I have been reading through the comments and I believe your reply here is not on target. I have used Whoop for a couple of years and have benchmarked it with chest straps and/or Apple Watch for Crossfit, running, and cycling and the Polar OH1 HRM against the temple and on the goggle strap for swimming. The Whoop does give me highly variable data vs what I consider more gold stand measurement of chest straps and the aforementioned OH1. The Apple watch is probably the preeminent OHR monitor. Whoop overestimates by around 20 bpm for swimming and cycling and is fairly close running. In Crossfit the Whoop can go crazy. Given that, the Whoop strain is off and can give inaccurate advice.
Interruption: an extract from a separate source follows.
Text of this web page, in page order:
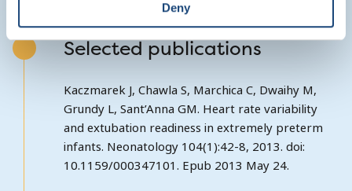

Regarding sleep and in line with the post you replied to, Whoop gives me far less sleep than the Oura ring, much higher deep sleep, so I do not know which one is right. So, I consider the data as relative information. I also wear an Oura ring btw. I also agree that the more advanced lab studies are the truly only real indicator even though all these sleep devices want you to think differently. I do have a bicep strap on order for the Whoop and will benchmark again versus the bicep strap. I do feel wrist geometry may play into the accuracy of the Whoop.
I recently performed some more accuracy tests and documented my findings in this article — check it out: https://michaelkummer.com/health/whoop-accuracy/
I’ve also gotten an Oura Ring and Eight Sleep to compare sleep tracking data. Eight Sleep and WHOOP agree most of the time. Oura is always wildly off and I’m not entirely sure why that is. I’m currently performing some more tests and then write up my findings in a blog post.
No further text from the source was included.